Exercise requirements:
Look below for the line containing "campaign in Punjab, in"; from there, print each line exactly up to and including the line containing "Collaboration in Bioenergy", and stop.

Start of Records for the exercise

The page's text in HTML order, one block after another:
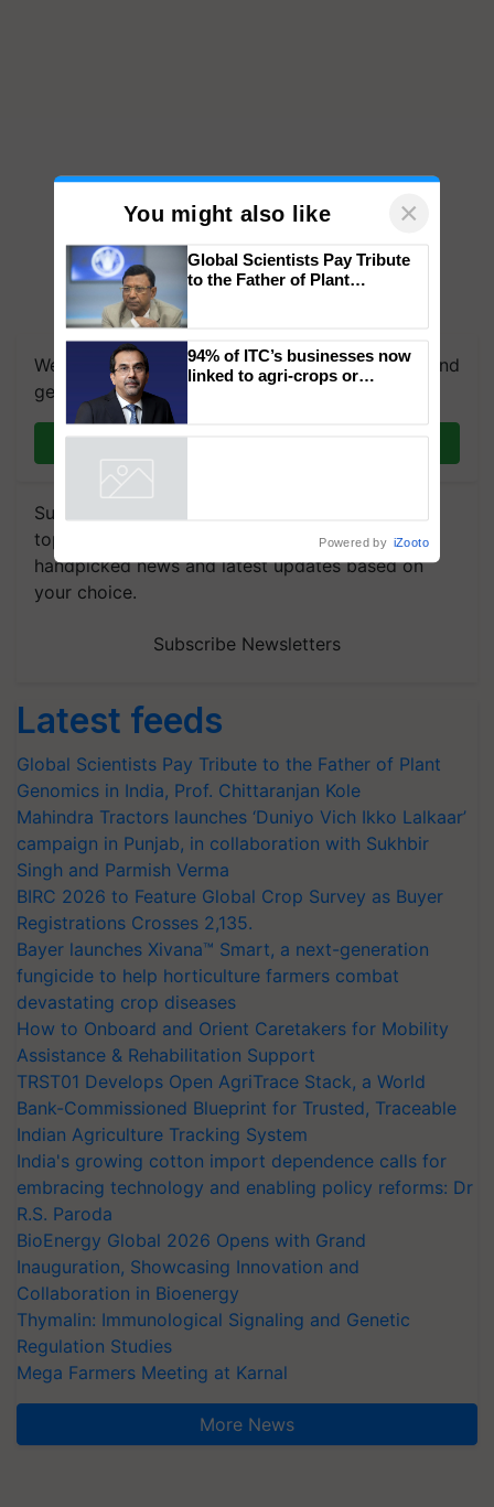
We're on WhatsApp! Join our WhatsApp group and
get the most important updates you need. Daily.
Subscribe to our Newsletter. You choose the
topics of your interest and we'll send you
handpicked news and latest updates based on
your choice.
Subscribe Newsletters
Latest feeds
Global Scientists Pay Tribute to the Father of Plant
Genomics in India, Prof. Chittaranjan Kole
Mahindra Tractors launches ‘Duniyo Vich Ikko Lalkaar’
campaign in Punjab, in collaboration with Sukhbir
Singh and Parmish Verma
BIRC 2026 to Feature Global Crop Survey as Buyer
Registrations Crosses 2,135.
Bayer launches Xivana™ Smart, a next-generation
fungicide to help horticulture farmers combat
devastating crop diseases
How to Onboard and Orient Caretakers for Mobility
Assistance & Rehabilitation Support
TRST01 Develops Open AgriTrace Stack, a World
Bank-Commissioned Blueprint for Trusted, Traceable
Indian Agriculture Tracking System
India's growing cotton import dependence calls for
embracing technology and enabling policy reforms: Dr
R.S. Paroda
BioEnergy Global 2026 Opens with Grand
Inauguration, Showcasing Innovation and
Collaboration in Bioenergy
Thymalin: Immunological Signaling and Genetic
Regulation Studies
Mega Farmers Meeting at Karnal
More News
You might also like ×
Genomics in India, Prof.
Chittaranjan Kole
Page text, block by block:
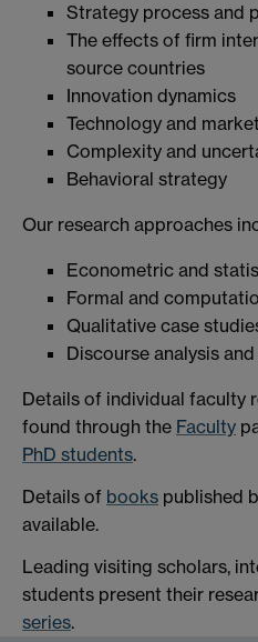
Strategy process and
The effects of firm
source countries
Innovation dynamics
Technology and
Complexity and
Behavioral strategy
Our research approaches
Econometric and
Formal and
Qualitative case
Discourse analysis
Details of individual faculty
found through the Faculty
PhD students.
Details of books published
available.
Leading visiting scholars,
students present their
series.
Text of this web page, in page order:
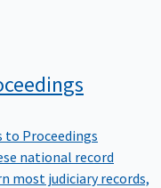
to Proceedings
national record
most judiciary records,

End of Records for the exercise

The completed task:
campaign in Punjab, in collaboration with Sukhbir
Singh and Parmish Verma
BIRC 2026 to Feature Global Crop Survey as Buyer
Registrations Crosses 2,135.
Bayer launches Xivana™ Smart, a next-generation
fungicide to help horticulture farmers combat
devastating crop diseases
How to Onboard and Orient Caretakers for Mobility
Assistance & Rehabilitation Support
TRST01 Develops Open AgriTrace Stack, a World
Bank-Commissioned Blueprint for Trusted, Traceable
Indian Agriculture Tracking System
India's growing cotton import dependence calls for
embracing technology and enabling policy reforms: Dr
R.S. Paroda
BioEnergy Global 2026 Opens with Grand
Inauguration, Showcasing Innovation and
Collaboration in Bioenergy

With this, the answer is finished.